Imagen: Placa de la Avenida Isabel La Católica en Ciudad de México (c) 2018 G. Moreno
Pedir perdón o perdonar hace siempre bien. Así lo ha mostrado genialmente Juanma Cotelo en su última película. Para los católicos el perdón de los pecados está en el origen de todo. De la redención, de la conversión, del nacer a una vida nueva; del Cristo que vino a morir por los pecados de muchos. Perdonar y ser perdonado es un gesto revolucionario de coraje que hace nuevas todas las cosas.
Si el Rey de España debería de pedir perdón al Presidente de México por los abusos en la Conquista y Evangelización de América es algo que sólo al Rey concierne. Como heredero del rey católico debería seguir la estela de Roma. Y los gestos de los últimos papas desde San Juan Pablo II van en esa dirección. Porque sólo desde la debilidad es posible de nuevo el encuentro. Encuentro que es el principal orgullo de la Hispanidad. Encuentro de sangres. Encuentro de progreso humano demostrado en una prosperidad sin par en la época colonial; y como mínimo hasta la independencia de las repúblicas hispanoamericanas. Encuentro de fe que hizo al catolicismo más universal que nunca. Encuentro de lengua que ha convertido a la Hispanidad en la fuerza cultural más pujante en el mundo.

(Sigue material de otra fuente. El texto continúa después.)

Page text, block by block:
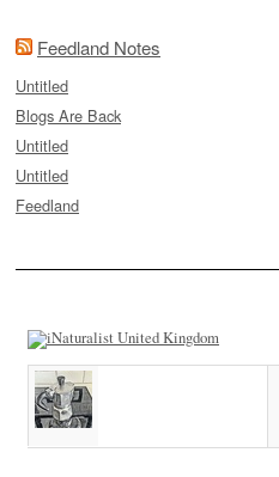
Feedland Notes
Untitled
Blogs Are Back
Untitled
Untitled
Feedland

Mario Vargas Llosa ha pedido reciprocidad en el perdón. Que AMLO reconozca los pecados del México actual tan diferente a la gloriosa Nueva España. Las discriminaciones a los indios pobres. La miseria de un país desangrado entre la violencia y la corrupción. Sin embargo, el perdón nunca puede ser condicional. No hay condición previa. No hay reciprocidad debida. Para que el México actual pida perdón es necesaria la grandeza de poder hacerlo. No pide perdón quién quiere sino quién puede.
El único factor que puede no aconsejar pedir perdón en una forma dada es la diferencia de planos. Porque los pecados de los padres -o de los hijos- no son los nuestros. Por mucho vínculo sanguíneo o histórico que haya. El perdón es un acto personal que casa difícilmente con el todo institucional. La Iglesia pide perdón porque es un cuerpo reconocible, una institución con vocación de eternidad. La misma cadena de una sucesión que nos engarza con Jesús. Habría que preguntarse si la Corona de España aspira a tener esa misma naturaleza. Si es así, ese perdón no solamente no daña, sino que fortalece la visión de España como sujeto histórico con vocación de permanencia. Un acto de grandeza que sólo los grandes se pueden permitir.